You next need to append the sequence of the gnd from your own E. coli strain to this file, using whatever set of commands you wish/know. Most likely, this will be cat and the redirect >> (do not use > as it will overwrite the whole file).

12.7. Performing an alignment

We will use MUSCLE to perform our alignment on all the sequences in the BLAST fasta file. This syntax is very simple (change the filenames accordingly):

muscle -in infile.fas -out your_alignment.aln

This will take a couple of minutes to complete, so you may want to execute it in a tmux window.

12.8. Building a phylogeny

We will use RAxML-NG to build our phylogeny. This uses a maximum likelihood method to infer parameters of evolution and the topology of the tree. Again, the syntx of the command is fairly simple.

The arguments are:

  • -s: an alignment file

  • -m: a model of evolution. In this case we will use a general time reversible model with gamma distributed rates (GTR+GAMMA)

  • -n: outfile-name

  • -p: specify a random number seed for the parsimony inferences

raxmlHPC -s your_alignment.aln -m GTRGAMMA -n ecoli_tree -p 12345

12.9. Visualizing the phylogeny

We will use the online software Interactive Tree of Life (iTOL) to visualize the tree. Navigate to this homepage. Because you will need to do this in the browser, you will need to download (using rsync or scp) your phylogeny (RAxML_bestTree). Do so now.

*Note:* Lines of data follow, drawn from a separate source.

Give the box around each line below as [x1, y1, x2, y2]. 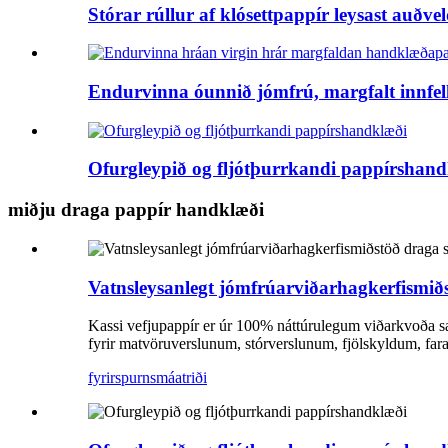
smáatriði [150, 369, 207, 387]
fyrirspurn [88, 369, 150, 387]
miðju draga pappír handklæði [8, 199, 264, 221]

Once you have done that, open the file containing your tree, copy the contents, and paste into the web page (in the Tree text box).

You should then be able to zoom in and out to see where your E. coli isolate is located relative to other E. coli. To find out the closest relative, you will have to use the NCBI taxa page.

12.9.1. Phylogeny ToDo

Todo

Are you certain that the other E. coli you have found are related in the way that the phylogeny suggests? Why might the topology of this phylogeny not truly reflect the evolutionary history of these E. coli species?